Machine intelligence enhances employee performance by automating increasingly complicated workflows and developing cognitive agents.
FREMONT, CA: The advanced analytics journey continues with machine intelligence. The goal of cognitive systems is to automatically comprehend concepts and relationships from data, learn independently based on data patterns and previous experiences, and extend what humans or machines could accomplish on their own. Companies can easily access untapped nontraditional data sources using computer vision, pattern recognition, and cognitive analytics. They can be images, audio, and video files, information from IoT devices, and raw web data to gain insights that lead to better business decisions and experiences. Moreover, machine intelligence provides algorithmic capabilities that enhance employee performance, automate increasingly complex workloads, and develop "cognitive agents" that mimic human behavior.
Analytics helps to reduce safety risks in health and safety. Data from various sources such as employee time and attendance, employee leave, previous incidents, weather incidents, and so on can identify and profile high-risk employees. By leveraging knowledge from past experiences, such as safety incidents and near misses, safety incidents are predicted. Information from past experiences is shared to prevent safety incidents in error-prone situations.
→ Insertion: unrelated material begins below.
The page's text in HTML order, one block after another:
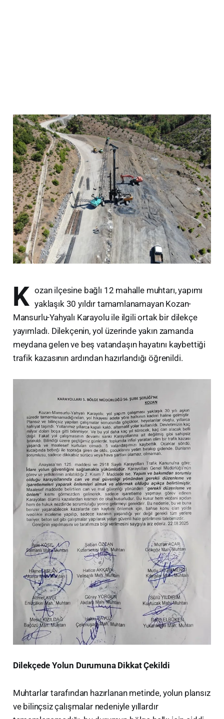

Detects and minimizes trading risk and costs by detecting fraud, abuse, and other issues. Trading analytics helps detect fraud, market abuse, supervisory failures, and other threats. Potential trading issues are detected using structured and unstructured analytics. Data analytics tools and technologies perform network analysis, trading pattern recognition, cluster analysis, and risk scoring. Monitoring algorithms help watch for rules and threshold violations, while unstructured analytics evaluate text and voice communications.
Management analytics for inventory
Anomalies in user behavior are identified with advanced analytics. A root cause analysis identifies errors in process cycle movement (in transit between shipping locations), violations of duty segregation, and excessive inventory consumption and adjustments resulting in abuse, misuse, or fraud. Analytics are customized based on the regional preferences and activities for a deeper insight into inventory movements. Cost leakage is reduced, inventory changes can be better understood, and reporting can be improved with advanced analytics.